Responsive Images in Drupal: Part 1
Solid imagery can make or break a design. In our current world of changing screen sizes, screen resolutions, and bandwidth the effective use of imagery has not only become more important, but a lot more challenging.
You may want to serve up a scaled-down image in an effort to optimize performance. You may want a scaled-up image to optimize for high resolution devices. Or you may want to serve the same image, cropped differently to work better with layout changes at different breakpoints. HTML5’s ‘picture’ element addresses these challenges, and so many more.
Using Drupal, we can automate the creation of the needed versions of a single image, making content creation that much easier. In part 2 we’ll look at opening up control over the art direction of the images, while still maintaining the design’s layout rules.

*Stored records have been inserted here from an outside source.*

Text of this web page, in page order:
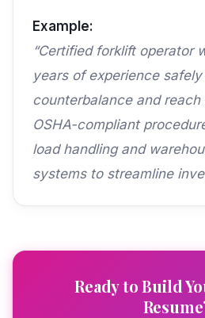
Example:
“Certified forklift operator
years of experience
counterbalance and
OSHA-compliant
load handling and
systems to streamline
Ready to Build
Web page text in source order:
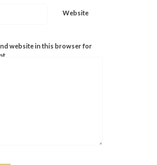
Website
website in this browser for
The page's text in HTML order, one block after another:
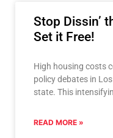
Stop Dissin’
Set it Free!
High housing costs
policy debates in
state. This
READ MORE »
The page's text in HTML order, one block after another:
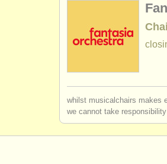
archivist jobs
whilst musicalchairs makes
we cannot take
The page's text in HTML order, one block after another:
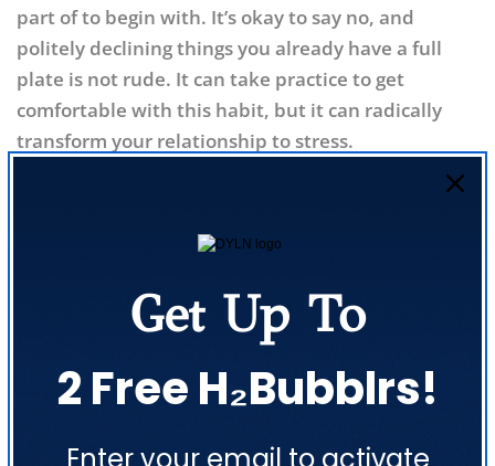
part of to begin with. It’s okay to say no, and
politely declining things you already have a full
plate is not rude. It can take practice to get
comfortable with this habit, but it can radically
transform your relationship to stress.
Yoga combines the benefits of mindfulness and
reduction. Spend some extra time at your local
studio or on a yoga mat at home. Your mind and
Conclusion
Stress may increase your cancer risk, but that
Get Up To
2 Free H₂Bubblrs!
Enter your email to activate

Setting up the image stack
First we need to create the image styles for our breakpoints. We have three contexts to plan for; small, medium, and large displays. There should be an image style for each, and for now it should have a Scale and Crop effect set to our dimensions.
Setting up Breakpoints
Drupal needs to be made aware of the breakpoints our site uses, and the Breakpoints module does just that. Install Breakpoints and its dependency, CTools. The Breakpoints module has two ways to define breakpoints, in the interface or in your site theme’s .info file. We’ll use the interface (admin/config/media/breakpoints) to create three breakpoints.
Next you need to create a Breakpoint Group (admin/config/media/breakpoints/groups/add). Imagine you have several more breakpoints defined, but you want to pick specific ones to apply to one component of the site. With Breakpoint Groups, you have that ability.

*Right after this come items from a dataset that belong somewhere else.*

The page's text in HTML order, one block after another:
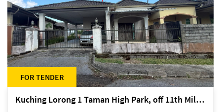
FOR TENDER
Kuching Lorong 1 Taman High Park, off 11th Mile Jalan Kuching-Serian
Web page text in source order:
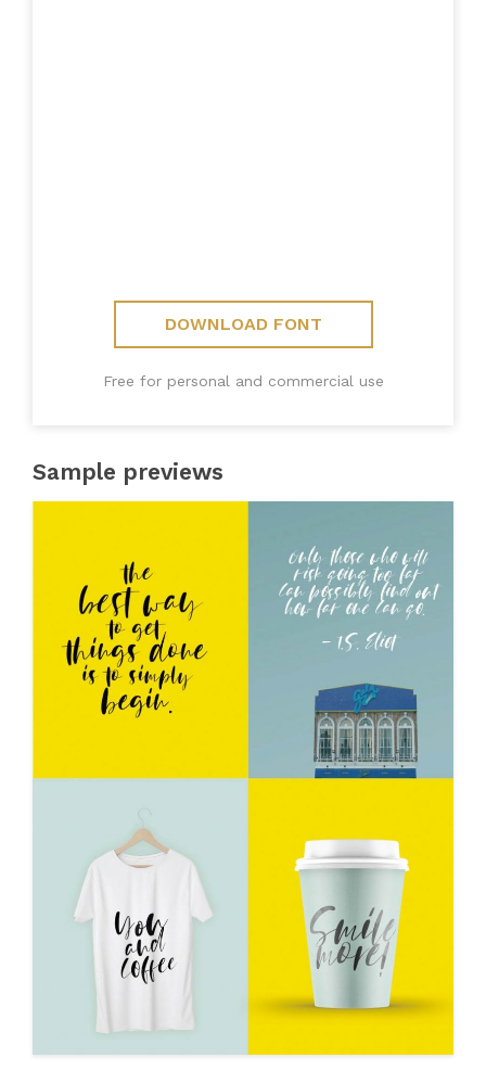
DOWNLOAD FONT
Free for personal and commercial use
Sample previews

Setting up the Picture module
While the Breakpoints module handles the definition and organization of breakpoints, the Picture module uses Breakpoint Groups to create the markup. Enable the Picture module and add a new Picture Mapping (admin/config/media/picture).

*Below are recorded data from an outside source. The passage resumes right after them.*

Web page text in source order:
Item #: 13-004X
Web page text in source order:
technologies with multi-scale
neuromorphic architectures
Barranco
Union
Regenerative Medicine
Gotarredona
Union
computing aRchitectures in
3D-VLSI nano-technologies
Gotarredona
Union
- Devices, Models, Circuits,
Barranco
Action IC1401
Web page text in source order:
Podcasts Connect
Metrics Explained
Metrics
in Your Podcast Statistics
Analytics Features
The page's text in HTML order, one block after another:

After you’ve chosen your Breakpoint Group, you’ll have some options as to what should happen at each breakpoint. In our case we want to match each breakpoint up to the appropriate image style we created earlier.
Applying this to an image field
Once all this has been set up, we can now use our Picture Mapping as a field formatter for an image field on the site. Visit the Manage Display tab for a content type with an image field, and set the Format to the Picture Mapping we set up.
One important thing to notice is the Fallback Image Style. This is what image will be used in browsers that do not support media queries.
Wrapping up
If you create a piece of content, the rendered image should get switched out if you view the full node and resize the window. The only downside to this is Drupal is deciding what the focal point of the image is, which may not always be desirable. In the next part of this tutorial, we’ll look at using the Manual Crop module in order to give that control back to content editors.